On Schweser pages 182-187, there are some examples showing us the calculations on interest rate calls vs puts.
First, on interest rate calls, they use an example where the loan is $5 million and there is an interest rate call option for $8k premium. They adjust this premium for the options maturity (i.e. calculate its FV) and say that the net amount to be borrowed after the option would be ~$4,99 million. So, in my understanding, the borrower would receive the $5 million loan but would have paid the $8k option adjusted for FV.
Then, on interest rate puts they say that the lender provides the borrower with $5 million + the FV of the put premium. So, it’d be around ~$5.01 million.
SO, which amount is actually being borrowed/lent? I’m confused.
They should state in each question whether is subject borrower or lender. Put option protects lender, call option protects borrower. Sometimes, subject, lender (or borrower in same cases) may construct a collar which purpose is offset the cost of premium partially or in full.

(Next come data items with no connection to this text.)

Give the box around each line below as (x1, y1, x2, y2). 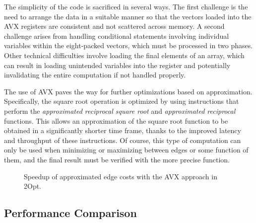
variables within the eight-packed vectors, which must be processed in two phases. (4, 40, 253, 51)
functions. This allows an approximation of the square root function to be (4, 115, 228, 126)
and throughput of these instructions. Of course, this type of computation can (4, 135, 241, 145)
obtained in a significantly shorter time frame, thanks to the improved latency (4, 125, 241, 136)
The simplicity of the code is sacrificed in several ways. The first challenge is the (4, 1, 248, 11)
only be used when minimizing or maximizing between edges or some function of (4, 145, 249, 155)
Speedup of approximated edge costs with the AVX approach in (24, 171, 217, 181)
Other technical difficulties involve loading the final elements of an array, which (4, 50, 245, 60)
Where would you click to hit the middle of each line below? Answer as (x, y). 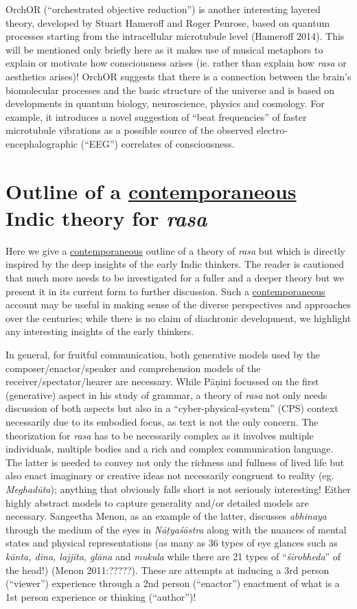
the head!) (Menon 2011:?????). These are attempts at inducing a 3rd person (168, 570)
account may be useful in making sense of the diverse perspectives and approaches (178, 304)
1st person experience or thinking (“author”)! (101, 596)
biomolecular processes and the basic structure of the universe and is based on (170, 90)
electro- (272, 130)
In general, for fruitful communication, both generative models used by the (163, 354)
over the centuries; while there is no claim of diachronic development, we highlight (178, 318)
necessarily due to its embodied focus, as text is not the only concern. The (162, 421)

Collar might not be exactly zero cost if shorted option expires ITM in case the subject would have cash outflow.
I checked. Each sentence in each sample starts with something like this “The firm wants to borrow” or “The Bank will lend”. The collar should be in the last example.
But my question is about the loan amount. In one example they say its less than 5 million, while in the other by adding the cost of the put it becomes more than 5 million. It makes no sense to me.
Just to add to what Flashback mentioned, as interest rate calls benefit the borrower and interest rate puts benefit the lender, so in the first case, borrower has to make a premium payment to get the benefit of the interest rate calls and hence his net borrowing amount is reduced by option’s adjusted premium value, whereas in the second case, the lender has to make a premium payment to get the benefit of interest rate put and hence his net outflow is increased by option’s adjusted premium value.